Retrieval layer (Neo4j)

The puzzle graph in Neo4j Aura holds 100,000+ Lichess puzzles, filtered by quality (popularity ≥ 60, plays ≥ 50, rating deviation ≤ 120) and structured across 46 tactical themes and 4 difficulty bands.

Recommendation is a two-stage process:

  1. Graph traversal. Given the user's skill band, the tactical theme of their mistake, and their recent solve history, traverse the graph to find candidate puzzles in the right band and theme.
  2. 49-dimensional FEN cosine-similarity re-ranking. Project the FEN of the position the user just lost into a 49-dimensional vector, project each candidate puzzle's start FEN into the same space, rank by cosine similarity, return the top 3.

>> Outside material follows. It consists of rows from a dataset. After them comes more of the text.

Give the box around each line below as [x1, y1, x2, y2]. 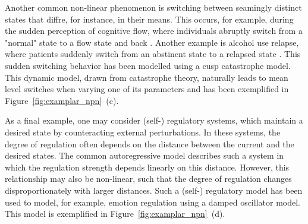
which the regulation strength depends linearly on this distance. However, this [5, 160, 290, 173]
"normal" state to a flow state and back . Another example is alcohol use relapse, [5, 36, 299, 48]
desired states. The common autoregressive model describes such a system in [5, 149, 284, 162]
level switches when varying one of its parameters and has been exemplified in [5, 83, 289, 95]
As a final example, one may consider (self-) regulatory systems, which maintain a [5, 114, 303, 127]
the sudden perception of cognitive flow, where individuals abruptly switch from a [5, 24, 303, 37]
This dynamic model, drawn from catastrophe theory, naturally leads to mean [5, 71, 288, 83]
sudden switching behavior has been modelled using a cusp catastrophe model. [5, 59, 291, 71]
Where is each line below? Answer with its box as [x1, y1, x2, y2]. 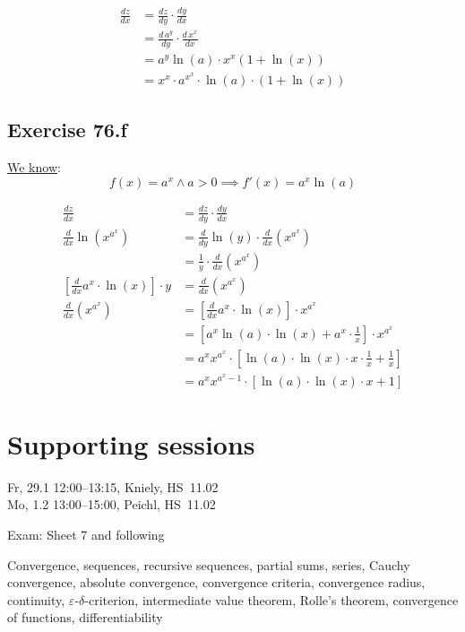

The output: training that matches the geometry of your mistake, not just its category.

Live play

Lichess OAuth 2.0 PKCE for sign-in. Dual-SSE streams (one for the game, one for board events) mirror the Lichess live game into the app, so you can analyse, chat with the coach, and play in the same surface.

Things we don't do

No paid tier. No advertising. No selling game data. No fine-tuned proprietary chess LLM (a fine-tuned LLM still hallucinates; the validator is what we trust).